Enfoques Terapéuticos Adicionales
Además de la cirugía y la quimioterapia, otros tratamientos pueden ser considerados:
- Radioterapia: Puede utilizarse para reducir el tamaño de tumores colorrectales que causan obstrucciones, o para controlar el sangrado o el dolor.
- Terapia dirigida: Emplea medicamentos como anticuerpos monoclonales (por ejemplo, cetuximab y panitumumab) para tratar el cáncer colorrectal avanzado, a menudo en combinación con quimioterapia.
- Ensayos clínicos: Estudios que buscan nuevos tratamientos, ofreciendo acceso a terapias innovadoras.
- Terapias complementarias: Métodos que ayudan a aliviar síntomas y efectos secundarios de los tratamientos, como la acupuntura, la meditación o el yoga. Estas terapias no sustituyen el tratamiento médico estándar.

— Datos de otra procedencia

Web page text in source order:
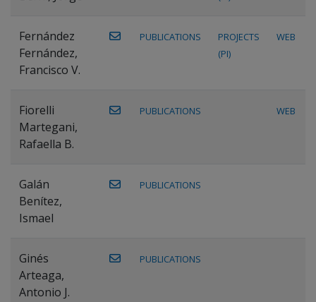
Fernández
Fernández,
Francisco V.
PUBLICATIONS
PROJECTS
(PI)
WEB
Fiorelli
Martegani,
Rafaella B.
PUBLICATIONS WEB
Galán
Benítez,
Ismael
PUBLICATIONS
Ginés
Arteaga,
Antonio J.
PUBLICATIONS
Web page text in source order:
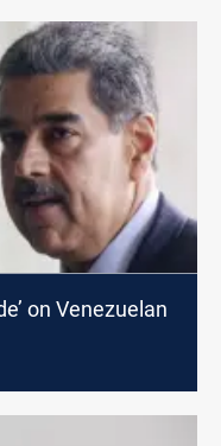
on Venezuelan
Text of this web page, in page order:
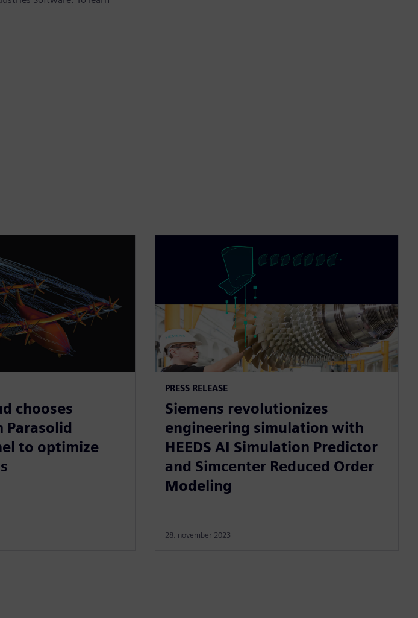
chooses
Parasolid
to optimize
PRESS RELEASE
Siemens revolutionizes
engineering simulation with
HEEDS AI Simulation Predictor
and Simcenter Reduced Order
Modeling
28. november 2023
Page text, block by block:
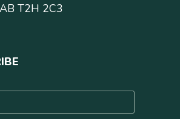
T2H 2C3
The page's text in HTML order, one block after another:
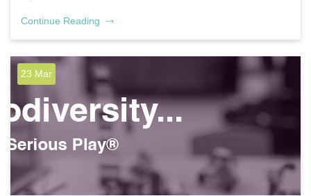
Continue Reading
23 Mar
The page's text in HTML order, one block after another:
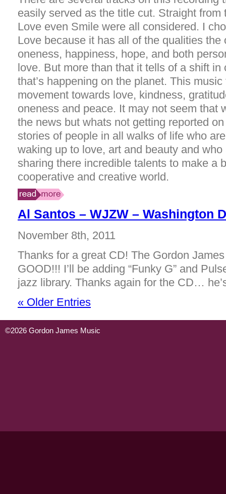
easily served as the title cut. Straight from
Love even Smile were all considered. I
Love because it has all of the qualities the
oneness, happiness, hope, and both
love. But more than that it tells of a shift in
that’s happening on the planet. This
movement towards love, kindness,
oneness and peace. It may not seem that
the news but whats not getting reported
stories of people in all walks of life who
waking up to love, art and beauty and
sharing there incredible talents to make a
cooperative and creative world.
Al Santos – WJZW – Washington
November 8th, 2011
Thanks for a great CD! The Gordon
GOOD!!! I’ll be adding “Funky G” and
jazz library. Thanks again for the CD…
« Older Entries
©2026 Gordon James Music
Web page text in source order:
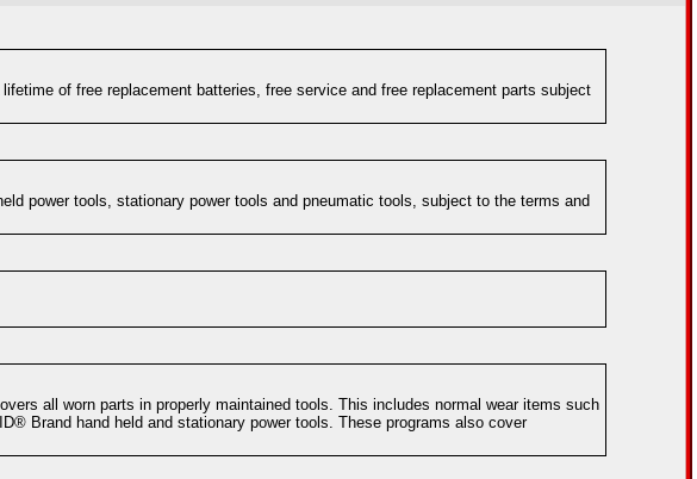
of free replacement batteries, free service and free replacement parts subject
power tools, stationary power tools and pneumatic tools, subject to the terms and
all worn parts in properly maintained tools. This includes normal wear items such
Brand hand held and stationary power tools. These programs also cover
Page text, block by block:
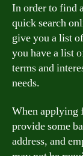
In order to find
quick search
give you a list
you have a list
terms and
needs.
When applying
provide some
address, and
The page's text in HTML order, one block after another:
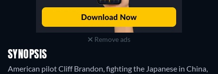
Remove ads
SYNOPSIS
American pilot Cliff Brandon, fighting the Japanese in China,
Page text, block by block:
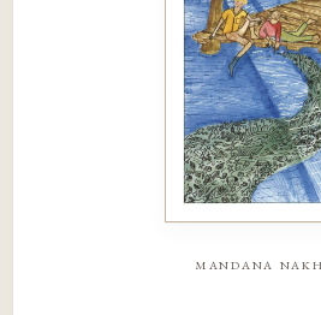
mandana
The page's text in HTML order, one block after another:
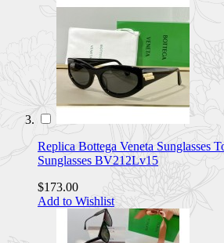
Replica Bottega Veneta Sunglasses
Sunglasses BV212Lv15
$173.00
Add to Wishlist
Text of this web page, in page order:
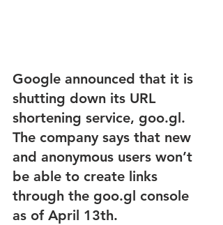
Google announced that it is
shutting down its URL
shortening service, goo.gl.
The company says that new
and anonymous users won’t
be able to create links
through the goo.gl console
as of April 13th.
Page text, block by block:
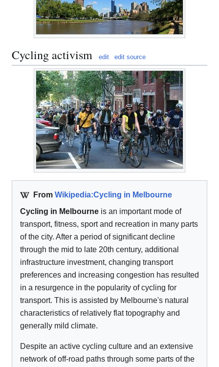
Cycling activism edit edit source
From Wikipedia:Cycling in Melbourne
Cycling in Melbourne is an important mode of
transport, fitness, sport and recreation in many parts
of the city. After a period of significant decline
through the mid to late 20th century, additional
infrastructure investment, changing transport
preferences and increasing congestion has resulted
in a resurgence in the popularity of cycling for
transport. This is assisted by Melbourne's natural
characteristics of relatively flat topography and
generally mild climate.
Despite an active cycling culture and an extensive
network of off-road paths through some parts of the
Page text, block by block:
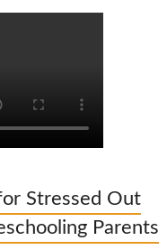
Stressed Out
Parents

Cáncer de Colon - Tratamiento
Consideraciones sobre el Cáncer de Colon en Etapa 4
El cáncer de colon en etapa 4 se caracteriza por la diseminación del tumor primario a otras partes del cuerpo, siendo el hígado el sitio más común de metástasis. Las complicaciones graves asociadas pueden incluir obstrucción intestinal, perforación del colon, sangrado, insuficiencia hepática y complicaciones pulmonares.
La estadificación del cáncer de ovario, que va de la etapa I a la IV, ayuda a determinar la extensión de la enfermedad y a planificar el tratamiento más adecuado. El sistema AJCC (American Joint Committee on Cancer) utiliza factores como la extensión del tumor primario (T), la afectación de ganglios linfáticos (N) y la presencia de metástasis a distancia (M) para clasificar la etapa. La etapa patológica, determinada tras el examen de tejido quirúrgico, es la más precisa.
La estadificación patológica del cáncer de ovario considera la localización y extensión del tumor, incluyendo la afectación de la superficie externa del ovario, la presencia de células cancerosas en líquido peritoneal (ascitis), la invasión a órganos pélvicos cercanos (útero, vejiga, colon sigmoide, recto) y la diseminación a ganglios linfáticos retroperitoneales o a órganos distantes.